Assume that you have an array of N element, you can do a bit check against a set of base vectors.
For example, you have a 15-element array you want to test.
You can test it against an 8-element zero array, an 4-element zero array, a 2-element zero array and a 1-element zero array.
You only have to allocate these elements once given that you know the maximum size of arrays you want to test. Furthermore, the test can be done in parallel (and with assembly intrinsic if necessary).
Further improvement in term of memory allocation can be done with using only an 8-element array since a 4-element zero array is simply the first half of the 8-element zero array.
Consider using boost::dynamic_bitset instead. It has a none member and several other std::bitset-like operations, but its length can be set at runtime.
No, you can compare arrays with memcmp, but you can't compare one value against a block of memory.
What you can do is use algorithms in C++ but that still involves a loop internally.
You don't have to iterate over the entire thing, just stop looping on the first non-zero value.

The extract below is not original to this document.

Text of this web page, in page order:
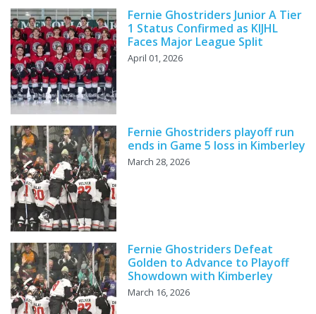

I can't think of any way to check a set of values other than inspecting them each in turn - you could play games with checking the underlying memory as something larger than bool (__int64 say) but alignment is then an issue.
EDIT:
You could keep a separate count of set bits, and check that is non-zero. You'd have to be careful about maintenance of this, so that setting a set bit did not ++ it and so on.
knittl,
I don't suppose you have access to some fancy DMA hardware on the target computer? Sometimes DMA hardware supports exactly the operation you require, i.e. "Is this region of memory all-zero?" This sort of hardware-accelerated comparison is a common solution when dealing with large bit-buffers. For example, some RAID controllers use this mechanism for parity checking.